Type-1 quantitative bioluminescence resonance energy transfer (qBRET) experiments utilized the NanoBRET platform (Promega) and followed the general type-1 qBRET protocol previously reported . The assay was performed in HEK293 cells transiently expressing POPDC1 and POPDC2 constructs which possessed a C-terminal NanoLuc luciferase or HaloTag domains. 100 nM of HaloTag-618 dye (Promega) was added to the cells 24-h before BRET measurement, with an equal number of cells receiving only dimethylsulfoxide (DMSO) to enable the determination of background BRET, which was subtracted from final BRET values. Cells were placed in white 96-well tissue culture plates, immersed in OptiMEM I reduced serum media supplemented with 4% (v/v) fetal bovine serum, 24-h before BRET measurement. BRET was measured using a Lumistar Optima luminometer (BMG Labtech) 5-min after the addition of furimazine NanoLuc substrate (Promega). A range of expression ratios of the NanoLuc and HaloTag containing constructs within the cells was achieved by varying the proportion of each plasmid during transfection, while keeping the total amount constant. Actual expression levels of the NanoLuc- and HaloTag-fused constructs were determined by measuring the total luminescence and HaloTag-618 fluorescence from the cells, respectively. The total expression levels of POPDC isoforms within the cells was determined by summing the normalized NanoLuc luminescence and HaloTag-618 fluorescence. The BRET curves produced were compared to ideal curves for monomers, dimers and other stoichiometries to determine the likely POPDC complex stoichiometry according to a method previously reported .

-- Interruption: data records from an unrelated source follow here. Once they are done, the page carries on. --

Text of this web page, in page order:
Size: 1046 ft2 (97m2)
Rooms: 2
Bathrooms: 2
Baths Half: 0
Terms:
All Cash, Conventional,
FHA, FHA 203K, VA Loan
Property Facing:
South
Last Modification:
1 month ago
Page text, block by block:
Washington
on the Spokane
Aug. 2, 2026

Co-expression of POPDC isoforms in HEK293 cells
HEK293 cells transiently expressing POPDC1 and POPDC2 constructs tagged at the C-terminal with either enhanced cyan fluorescent protein (ECFP) or enhanced yellow fluorescent protein (EYFP) were incubated with 0.5% (v/v) CellBrite Red solution (Biotium) containing 1,1′-dioctadecyl-3,3,3′,3′-tetramethylindo-dicarbocyanine (DiD) for 12-min at 37 °C to stain the plasma membrane. Cells were washed with PBS before fixation with PFA and stained with Hoechst-33342. Cells were imaged using a LSM 780 AxioObserver inverted confocal laser scanning microscope (Zeiss), with a plan-apochromat 63X/1.40 oil objective (Zeiss). Four channels: 405ex/410–452em nm, 458ex/463–516em nm, 514ex/519–621em nm and 633ex/636–735em nm, were used to image the Hoechst-33342, POPDC1-ECFP, POPDC2-EYFP and DiD, respectively. Cells were imaged in poly-L-lysine coated 8-well microscope slides with a D263 M Schott glass, No. 1.5H, 170 μm ± 5 μm glass coverslip base (Ibidi) immersed in PBS.

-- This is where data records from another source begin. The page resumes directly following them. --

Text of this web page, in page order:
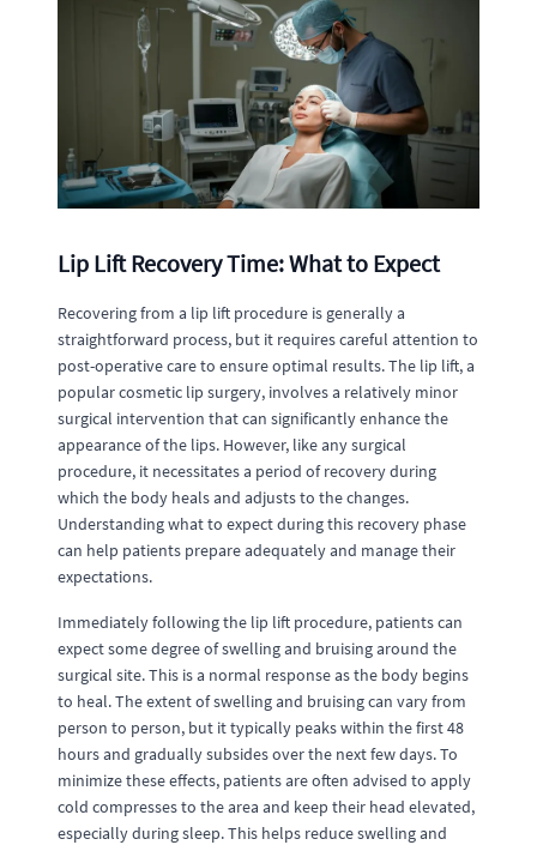
Lip Lift Recovery Time: What to Expect
Recovering from a lip lift procedure is generally a
straightforward process, but it requires careful attention to
post-operative care to ensure optimal results. The lip lift, a
popular cosmetic lip surgery, involves a relatively minor
surgical intervention that can significantly enhance the
appearance of the lips. However, like any surgical
procedure, it necessitates a period of recovery during
which the body heals and adjusts to the changes.
Understanding what to expect during this recovery phase
can help patients prepare adequately and manage their
expectations.
Immediately following the lip lift procedure, patients can
expect some degree of swelling and bruising around the
surgical site. This is a normal response as the body begins
to heal. The extent of swelling and bruising can vary from
person to person, but it typically peaks within the first 48
hours and gradually subsides over the next few days. To
minimize these effects, patients are often advised to apply
cold compresses to the area and keep their head elevated,
especially during sleep. This helps reduce swelling and

Image analysis of transfected cells
Images were analyzed using FIJI. The plasma membrane of the HEK293 cells was manually outlined using the DiD channel as a guide, followed by dilation to encompass the entire plasma membrane. The area within the inner edge of the plasma membrane boundary up to the nucleus, as highlighted by Hoechst-33342, was defined as the cytoplasm. Background fluorescence was subtracted from all images before analysis. The intensity of ECFP and EYFP fluorescence intensity with each compartment was then determined to find the concentration of POPDC1 and POPDC2, respectively.
Proximity ligation assay
A Duolink® proximity ligation assay (PLA; Sigma-Aldrich) was employed using a goat-polyclonal anti-POPDC1 antibody (sc-49889, Santa Cruz Biotechnology) and a polyclonal rabbit anti-POPDC2 antibody (HPA024255, Sigma-Aldrich), on heart sections of wild-type and Bves/Popdc2 double KO mutants according to the standard protocol. Staining with wheat germ agglutinin and DAPI was used to visualize the sarcolemmal and nuclear compartments, respectively.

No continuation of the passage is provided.